▸ **PROMPT**:
Omit every picture and write out the rest of the records exactly.

--- SOURCE DATA Enclosed Below ---

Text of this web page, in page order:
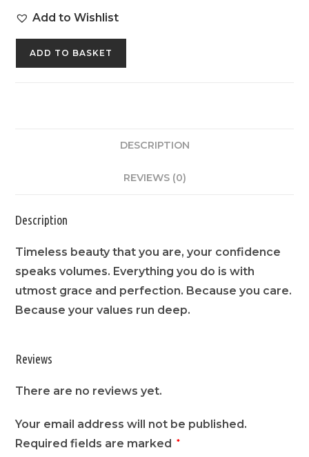
Add to Wishlist
ADD TO BASKET
DESCRIPTION
REVIEWS (0)
Description
Timeless beauty that you are, your confidence
speaks volumes. Everything you do is with
utmost grace and perfection. Because you care.
Because your values run deep.
Reviews
There are no reviews yet.
Your email address will not be published.
Required fields are marked
*
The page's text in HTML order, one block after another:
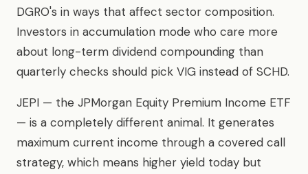
DGRO's in ways that affect sector composition.
Investors in accumulation mode who care more
about long-term dividend compounding than
quarterly checks should pick VIG instead of SCHD.
JEPI — the JPMorgan Equity Premium Income ETF
— is a completely different animal. It generates
maximum current income through a covered call
strategy, which means higher yield today but

--- End of Enclosed SOURCE DATA ---

▸ **RESPONSE BOX**:
Text of this web page, in page order:
Add to Wishlist
ADD TO BASKET
DESCRIPTION
REVIEWS (0)
Description
Timeless beauty that you are, your confidence
speaks volumes. Everything you do is with
utmost grace and perfection. Because you care.
Because your values run deep.
Reviews
There are no reviews yet.
Your email address will not be published.
Required fields are marked
*
The page's text in HTML order, one block after another:
DGRO's in ways that affect sector composition.
Investors in accumulation mode who care more
about long-term dividend compounding than
quarterly checks should pick VIG instead of SCHD.
JEPI — the JPMorgan Equity Premium Income ETF
— is a completely different animal. It generates
maximum current income through a covered call
strategy, which means higher yield today but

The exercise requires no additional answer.